Все в них казалось кричало о роскоши и благополучии, виденными молодым человеком лишь мельком и издалека. Тончайшее постельное белье с замысловатой вышивкой по краям, еще хранящее отпечаток его тела. Изящный столик с искривленными ножками, вокруг каждой из которых обвилась декоративная змея, удерживающая в открытой пасти прозрачную столешницу. Выполненные в таком же стиле пуфы с расшитыми змеями сиденьями. Даже поднос с едой, который принесла для него Литаурэль, выглядел, как произведение великого мастера — тонко раскатанный лист чего-то посеребренного с выбитым на нем изображением огромной клыкастой кошки.
Молодой человек слышал о такой от Рагарта, но вспомнить название у него не получилось. Странное оно какое-то было, непривычное для слуха. Только сказитель мог выговорить его без запинки, остальные, сколько не старались, все время путались, и Лутарг в том числе.
Когда темень на улице начала постепенно рассеиваться, интерес Лутарга переместился за пределы комнаты, и сосредоточился на проступающих понемногу за окнами очертаниях. Вскоре мужчина сделал ошеломившее его открытие — он находился в Трисшунских горах в цитадели шисгарцев, и перед его взором раскинулось ущелье, из которого вчера утром они с Сарином начали подъем к высеченной в скале крепости.
Нахмурившись, Лутарг шаг за шагом стал восстанавливать в уме их путь по цитадели, воссоздавая план крепости и воскрешая в памяти изъеденное временем убранство комнат. Для привыкшего передвигаться по хаотичному лабиринту пещер человека, это не составляло труда.
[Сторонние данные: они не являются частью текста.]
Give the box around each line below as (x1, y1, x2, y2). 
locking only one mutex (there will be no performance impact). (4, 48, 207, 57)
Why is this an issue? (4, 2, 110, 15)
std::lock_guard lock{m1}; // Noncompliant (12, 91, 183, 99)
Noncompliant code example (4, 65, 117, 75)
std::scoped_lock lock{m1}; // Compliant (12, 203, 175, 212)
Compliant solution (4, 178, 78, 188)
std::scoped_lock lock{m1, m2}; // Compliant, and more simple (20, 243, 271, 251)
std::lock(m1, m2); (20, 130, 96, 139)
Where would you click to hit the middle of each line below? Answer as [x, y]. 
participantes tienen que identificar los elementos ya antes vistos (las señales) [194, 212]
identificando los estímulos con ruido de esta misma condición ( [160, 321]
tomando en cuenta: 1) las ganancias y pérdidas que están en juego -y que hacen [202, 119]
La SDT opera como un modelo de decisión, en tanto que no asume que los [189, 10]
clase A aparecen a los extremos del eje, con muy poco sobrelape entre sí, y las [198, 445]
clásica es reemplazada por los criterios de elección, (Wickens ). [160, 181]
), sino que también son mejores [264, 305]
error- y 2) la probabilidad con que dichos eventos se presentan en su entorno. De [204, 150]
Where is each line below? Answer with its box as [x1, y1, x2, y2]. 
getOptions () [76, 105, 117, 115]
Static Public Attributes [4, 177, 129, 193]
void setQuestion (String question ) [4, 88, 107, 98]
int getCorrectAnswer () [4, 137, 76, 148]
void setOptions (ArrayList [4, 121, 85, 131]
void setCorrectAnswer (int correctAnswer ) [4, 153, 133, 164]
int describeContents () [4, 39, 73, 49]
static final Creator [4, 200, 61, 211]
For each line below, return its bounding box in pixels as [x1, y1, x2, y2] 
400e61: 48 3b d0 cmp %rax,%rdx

Лутарг довольно быстро определился с местом своего пребывания — восточная башня, только из нее мог открываться подобный вид на ущелье. С самой комнатой было сложнее. Насколько он помнил их там было три, и в какой именно он сейчас находится, Лутарг сказать не мог, если только не осмотреть, что за дверью.
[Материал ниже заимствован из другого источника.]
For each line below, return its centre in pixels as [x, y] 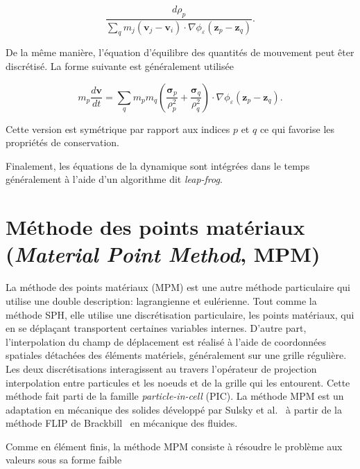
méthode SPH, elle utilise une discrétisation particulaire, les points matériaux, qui [180, 314]
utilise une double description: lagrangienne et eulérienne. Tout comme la [161, 300]
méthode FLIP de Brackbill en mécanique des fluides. [122, 423]
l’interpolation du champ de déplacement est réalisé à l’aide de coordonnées [166, 341]
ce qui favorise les [297, 129]
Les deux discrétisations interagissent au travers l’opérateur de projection [161, 368]
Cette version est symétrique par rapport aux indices [118, 129]
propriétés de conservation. [62, 142]
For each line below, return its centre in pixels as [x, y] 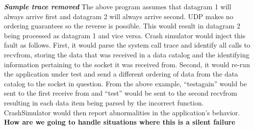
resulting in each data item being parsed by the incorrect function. [104, 102]
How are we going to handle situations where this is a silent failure [120, 122]
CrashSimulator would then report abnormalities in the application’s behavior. [122, 112]
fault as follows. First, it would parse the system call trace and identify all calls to [127, 45]
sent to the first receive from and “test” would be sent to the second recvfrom [121, 93]
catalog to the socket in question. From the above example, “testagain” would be [126, 83]
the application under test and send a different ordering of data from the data [121, 74]
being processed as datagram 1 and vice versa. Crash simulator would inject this [125, 35]
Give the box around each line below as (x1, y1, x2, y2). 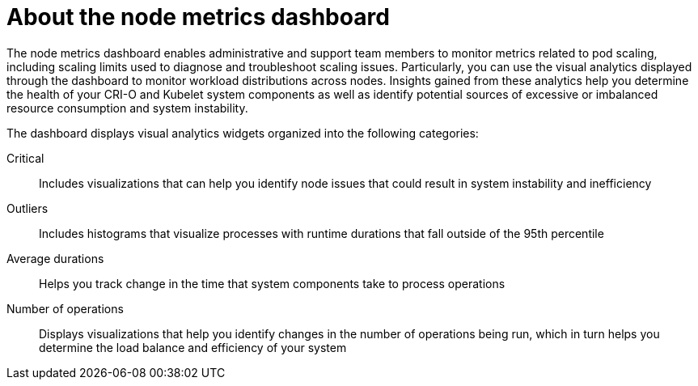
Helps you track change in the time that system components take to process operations (39, 276, 506, 291)
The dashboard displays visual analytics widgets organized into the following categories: (6, 125, 479, 140)
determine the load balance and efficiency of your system (39, 340, 347, 354)
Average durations (6, 251, 104, 265)
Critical (6, 151, 44, 165)
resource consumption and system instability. (6, 100, 248, 115)
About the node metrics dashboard (6, 3, 390, 31)
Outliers (6, 201, 49, 215)
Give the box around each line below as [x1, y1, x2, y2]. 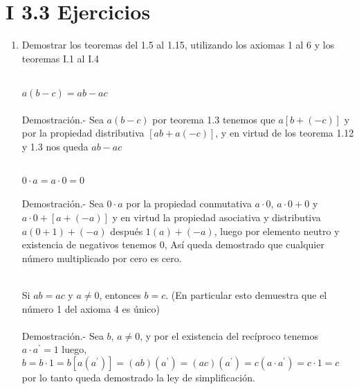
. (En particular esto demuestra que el [165, 288, 327, 302]
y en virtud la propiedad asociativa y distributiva [112, 210, 321, 225]
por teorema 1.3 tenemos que [152, 112, 275, 126]
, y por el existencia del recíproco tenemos [140, 328, 318, 343]
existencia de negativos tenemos [21, 237, 157, 252]
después [110, 223, 143, 238]
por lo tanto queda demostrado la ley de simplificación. [21, 370, 255, 384]
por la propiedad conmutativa [126, 196, 252, 211]
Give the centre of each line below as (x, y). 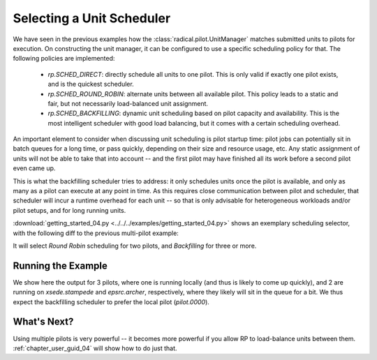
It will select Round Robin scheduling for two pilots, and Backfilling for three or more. (135, 246)
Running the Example (60, 265)
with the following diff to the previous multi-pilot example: (96, 233)
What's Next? (43, 322)
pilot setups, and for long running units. (69, 210)
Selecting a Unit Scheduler (92, 18)
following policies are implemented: (64, 59)
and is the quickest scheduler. (91, 84)
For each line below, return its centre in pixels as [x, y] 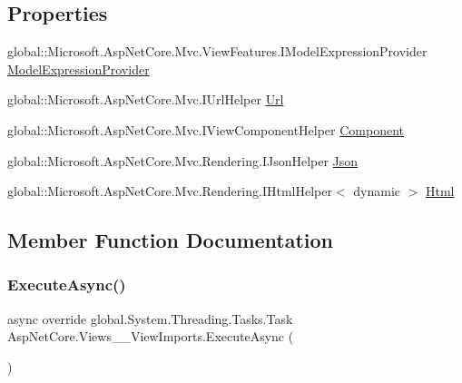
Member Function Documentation [171, 240]
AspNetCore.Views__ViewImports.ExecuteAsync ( [151, 336]
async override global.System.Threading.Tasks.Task [150, 318]
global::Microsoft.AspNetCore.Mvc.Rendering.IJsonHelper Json [183, 160]
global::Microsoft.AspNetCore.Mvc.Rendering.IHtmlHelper [170, 191]
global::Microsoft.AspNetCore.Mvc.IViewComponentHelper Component [206, 129]
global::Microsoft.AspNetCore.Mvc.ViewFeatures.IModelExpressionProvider [217, 51]
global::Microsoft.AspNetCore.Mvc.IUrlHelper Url [146, 99]
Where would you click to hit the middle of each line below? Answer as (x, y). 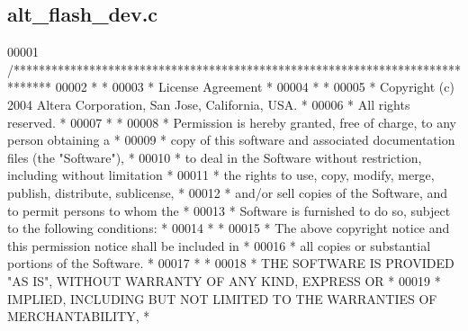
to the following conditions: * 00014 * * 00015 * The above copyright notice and (229, 228)
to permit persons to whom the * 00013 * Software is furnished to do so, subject (229, 210)
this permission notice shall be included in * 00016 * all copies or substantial (219, 245)
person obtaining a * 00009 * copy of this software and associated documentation (231, 140)
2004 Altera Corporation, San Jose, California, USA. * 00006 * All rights (209, 104)
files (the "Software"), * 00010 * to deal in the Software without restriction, (215, 157)
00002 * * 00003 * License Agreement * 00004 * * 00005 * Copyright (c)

Наплевав на свой непотребный вид — лишь короткие подштанники прикрывали его голое тело — Лутарг направился в двери, намереваясь выглянуть в коридор, когда в ту постучали и, не дожидаясь ответа, в комнату заглянул уже знакомый молодому человеку Сальмир.
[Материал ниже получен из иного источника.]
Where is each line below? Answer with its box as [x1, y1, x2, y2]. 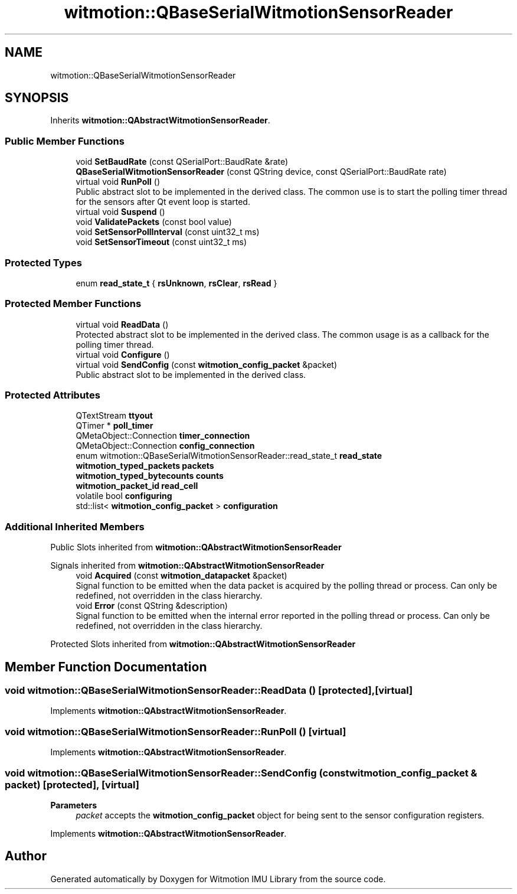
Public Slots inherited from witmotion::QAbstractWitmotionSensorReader [50, 542, 342, 553]
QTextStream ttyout [76, 410, 153, 421]
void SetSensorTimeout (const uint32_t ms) [76, 237, 247, 247]
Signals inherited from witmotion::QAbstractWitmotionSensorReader [50, 560, 325, 571]
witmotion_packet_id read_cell [76, 481, 198, 491]
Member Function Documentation [5, 659, 207, 674]
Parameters [50, 800, 97, 810]
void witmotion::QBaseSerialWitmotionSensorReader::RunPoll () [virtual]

— Твоя одежда, должна подойти, — коротко бросил мужчина, положив стопку белья на край кровати. — Одевайся, Перворожденный ждет нас.
Молодой человек с сомнением оглядел аккуратно сложенные вещи. На его собственные они никак не походили — ни цветом, ни выделкой. Судя по всему, ему передали нечто похожее на то, что носили сами каратели.
— А мои где? — с сомнением беря верхний из стопки предмет одежды, спросил Лутарг.
— Здесь ты не можешь носить их, — ответил Сальмир.
— Почему?
— Ты должен выглядеть так, как подобает тресаиру.
— Тресаиру? — переспросил Лутарг.
Он уже второй раз слышал это название, но пока так и не знал, что оно означает.
— Скоро узнаешь, одевайся. Я подожду за дверью.
Сальмир вышел, а молодой человек еще довольно долго вертел в руках непонятную вещь, пытаясь разобраться, каким образом это следует надевать.
Когда Лутарг справился с непростой задачей по облачению в новые одежды, что, надо сказать, потребовало от него массу сообразительности, так как просить шисгарца о помощи он не хотел, настроение молодого человека испортилось окончательно.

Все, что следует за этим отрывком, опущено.